The development of an understanding of strings and string processing algorithms has paralleled the emergence of the field of analytic combinatorics, under the leadership of the late Philippe Flajolet, to whom this book is dedicated. Analytic combinatorics provides powerful tools that can synthesize and simplify classical derivations and new results in the analysis of strings and string processing algorithms. As disciples of Flajolet and leaders in the field nearly since its inception, Philippe Jacquet and Wojciech Szpankowski are well positioned to provide a cohesive modern treatment, and they have done a masterful job in this volume.
ROBERT SEDGEWICK
Princeton University
Preface
Repeated patterns and related phenomena in words are known to play a central role in many facets of computer science, telecommunications, coding, data compression, data mining, and molecular biology. One of the most fundamental questions arising in such studies is the frequency of pattern occurrences in a given string known as the text. Applications of these results include gene finding in biology, executing and analyzing tree-like protocols for multiaccess systems, discovering repeated strings in LempelZiv schemes and other data compression algorithms, evaluating string complexity and its randomness, synchronization codes, user searching in wireless communications, and detecting the signatures of an attacker in intrusion detection.
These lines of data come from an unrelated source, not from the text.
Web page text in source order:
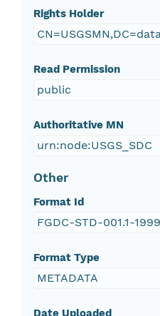
Rights Holder
Read Permission
public
Authoritative MN
urn:node:USGS_SDC
Other
Format Id
FGDC-STD-001.1-1999
Format Type
METADATA
Date Uploaded
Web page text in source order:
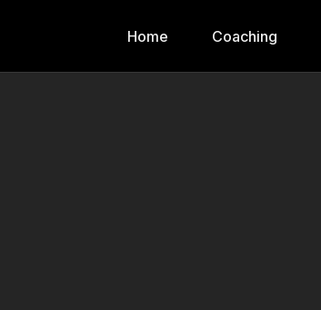
Home Coaching
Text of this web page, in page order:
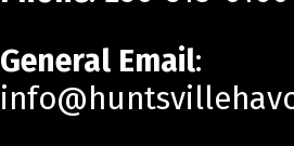
General Email:
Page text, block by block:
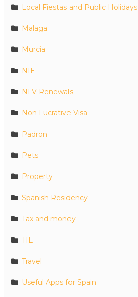
Local Fiestas and Public Holidays
Malaga
Murcia
NIE
NLV Renewals
Non Lucrative Visa
Padron
Pets
Property
Spanish Residency
Tax and money
TIE
Travel
Useful Apps for Spain
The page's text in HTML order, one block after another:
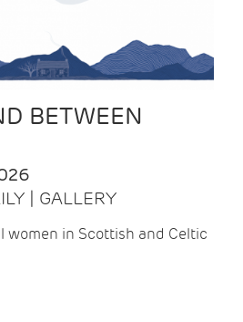
BETWEEN
| GALLERY
women in Scottish and Celtic
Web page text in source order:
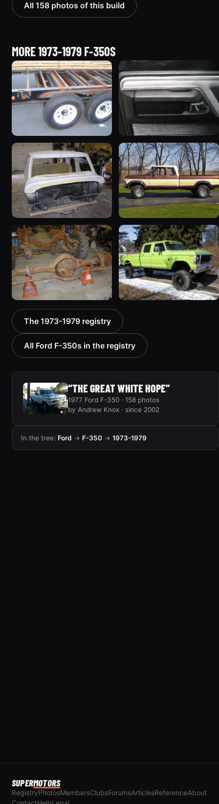
All 158 photos of this build
MORE 1973-1979 F-350S
1979 Ford F-350
163 photos
1979 Ford F-350
“supercab”
283 photos
1979 Ford F-350 “dually”
16 photos
1979 Ford F-350
“supercab”
14 photos
1978 Ford F-350
“ShaZam”
31 photos
The 1973-1979 registry
All Ford F-350s in the registry
“THE GREAT WHITE HOPE”
1977 Ford F-350 · 158 photos
by Andrew Knox · since 2002
In the tree: Ford → F-350 → 1973-1979
SUPERMOTORS
RegistryPhotosMembersClubsForumsArticlesReferenceAbout
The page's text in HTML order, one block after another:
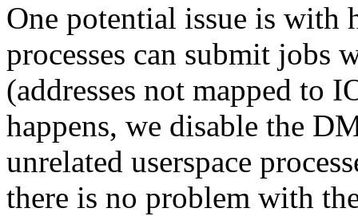
One potential issue is with
processes can submit jobs
(addresses not mapped to
happens, we disable the
unrelated userspace
there is no problem with
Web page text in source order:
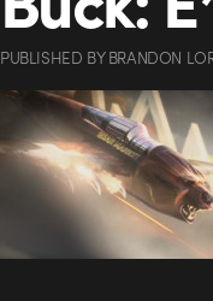
PUBLISHED BYBRANDON
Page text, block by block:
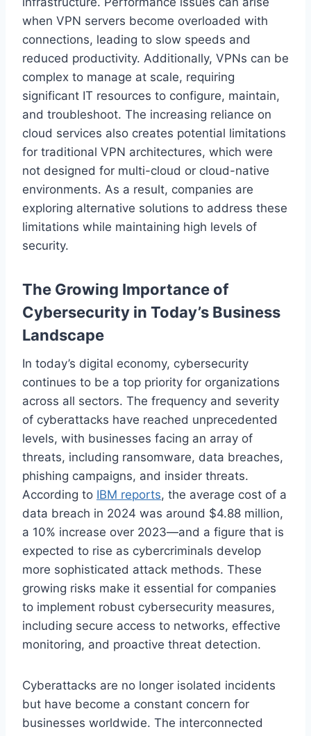
when VPN servers become overloaded with
connections, leading to slow speeds and
reduced productivity. Additionally, VPNs can be
complex to manage at scale, requiring
significant IT resources to configure, maintain,
and troubleshoot. The increasing reliance on
cloud services also creates potential limitations
for traditional VPN architectures, which were
not designed for multi-cloud or cloud-native
environments. As a result, companies are
exploring alternative solutions to address these
limitations while maintaining high levels of
security.
The Growing Importance of
Cybersecurity in Today’s Business
Landscape
In today’s digital economy, cybersecurity
continues to be a top priority for organizations
across all sectors. The frequency and severity
of cyberattacks have reached unprecedented
levels, with businesses facing an array of
threats, including ransomware, data breaches,
phishing campaigns, and insider threats.
According to IBM reports, the average cost of a
data breach in 2024 was around $4.88 million,
a 10% increase over 2023—and a figure that is
expected to rise as cybercriminals develop
more sophisticated attack methods. These
growing risks make it essential for companies
to implement robust cybersecurity measures,
including secure access to networks, effective
monitoring, and proactive threat detection.
Cyberattacks are no longer isolated incidents
but have become a constant concern for
businesses worldwide. The interconnected
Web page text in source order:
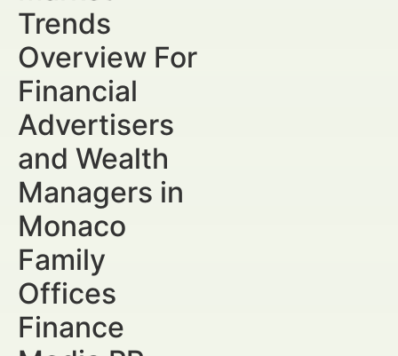
Trends
Overview For
Financial
Advertisers
and Wealth
Managers in
Monaco
Family
Offices
Finance
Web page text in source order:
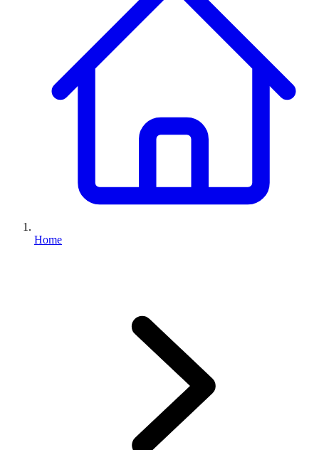
Home
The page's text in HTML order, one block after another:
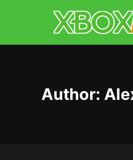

The basic pattern matching problem is to find for a given (or random) pattern w or set of patterns W and a text X how many times W occurs in the text X and how long it takes for W to occur in X for the first time. There are many variations of this basic pattern matching setting which is known as exact string matching. In approximate string matching, better known as generalized string matching, certain words from W are expected to occur in the text while other words are forbidden and cannot appear in the text. In some applications, especially in constrained coding and neural data spikes, one puts restrictions on the text (e.g., only text without the patterns 000 and 0000 is permissible), leading to constrained string matching. Finally, in the most general case, patterns from the set W do not need to occur as strings (i.e., consecutively) but rather as subsequences; that leads to subsequence pattern matching, also known as hidden pattern matching.
These various pattern matching problems find a myriad of applications. Molecular biology provides an important source of applications of pattern matching, be it exact or approximate or subsequence pattern matching. There are examples in abundance: finding signals in DNA; finding split genes where exons are interrupted by introns; searching for starting and stopping signals in genes; finding tandem repeats in DNA. In general, for gene searching, hidden pattern matching (perhaps with an exotic constraint set) is the right approach for finding meaningful information. The hidden pattern problem can also be viewed as a close relative of the longest common subsequence (LCS) problem, itself of immediate relevance to computational biology but whose probabilistic aspects are still surrounded by mystery.